Election 2020: Mayor’s Chair

The mayor of the CBRM is, on the one hand, just one vote out of 13 on all matters that come before council, and as I’ve noted before in these pages, the position is barely defined in the province’s Municipal Government Act (MGA) which states:

“mayor” means the council member elected at large to be the chair of the council;

CBRM Electoral Map

The duties of the mayor are as follows:

Mayor or warden
15 (1) The mayor or warden shall preside at all meetings of the council

(2) During the temporary absence of the mayor or warden, the deputy mayor or deputy warden shall preside and, if neither is present, the council may appoint a person to preside from among the council members present.

(3) The mayor or warden may

(a) monitor the administration and government of the municipality; and

(b) communicate such information and recommend such measures to the council as will improve the finances, administration and government of the municipality.

Searching for greater clarification on the role of mayor back in 2016, I asked CBU Poli Sci Professor Tom Urbaniak his opinion, and he, after agreeing there was very little in the MGA about the mayor’s role and responsibilities, said:

The mayor is the leader of council and given that he/she is elected at large for the entire municipality, he/she can rightfully claim to represent the entire municipality in contrast to local councilors who only represent their district.

As leader of council, the key power the mayor has is to set the agenda for council meetings and to direct the flow of discussion.

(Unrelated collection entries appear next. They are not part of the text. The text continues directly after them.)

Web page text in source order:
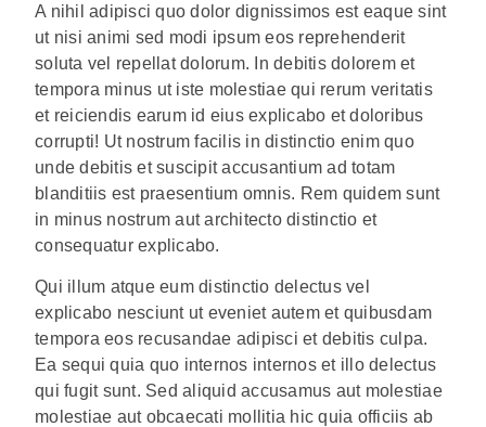
A nihil adipisci quo dolor dignissimos est eaque sint
ut nisi animi sed modi ipsum eos reprehenderit
soluta vel repellat dolorum. In debitis dolorem et
tempora minus ut iste molestiae qui rerum veritatis
et reiciendis earum id eius explicabo et doloribus
corrupti! Ut nostrum facilis in distinctio enim quo
unde debitis et suscipit accusantium ad totam
blanditiis est praesentium omnis. Rem quidem sunt
in minus nostrum aut architecto distinctio et
consequatur explicabo.
Qui illum atque eum distinctio delectus vel
explicabo nesciunt ut eveniet autem et quibusdam
tempora eos recusandae adipisci et debitis culpa.
Ea sequi quia quo internos internos et illo delectus
qui fugit sunt. Sed aliquid accusamus aut molestiae
molestiae aut obcaecati mollitia hic quia officiis ab
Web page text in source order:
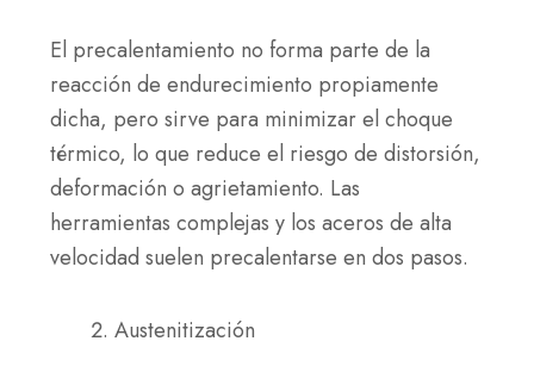
El precalentamiento no forma parte de la
reacción de endurecimiento propiamente
dicha, pero sirve para minimizar el choque
térmico, lo que reduce el riesgo de distorsión,
deformación o agrietamiento. Las
herramientas complejas y los aceros de alta
velocidad suelen precalentarse en dos pasos.
Austenitización

But the mayor has only one vote on council so he/she is very much first amongst equals. The key role of the mayor is very much felt behind the scenes. A mayor is a full-time position while councilors, officially, are only part-time representatives. So it is the mayor who is working with municipal staff in the development of policy and position papers, in meeting with other representatives of other levels of government, and in meeting with local businesspeople, possible investors, members of the local community, etc.

Setting the agenda is not simply confined to directing what council meetings will address and when, but in trying to set the stage for what the municipality will be seeking to accomplish over a four-year term of office.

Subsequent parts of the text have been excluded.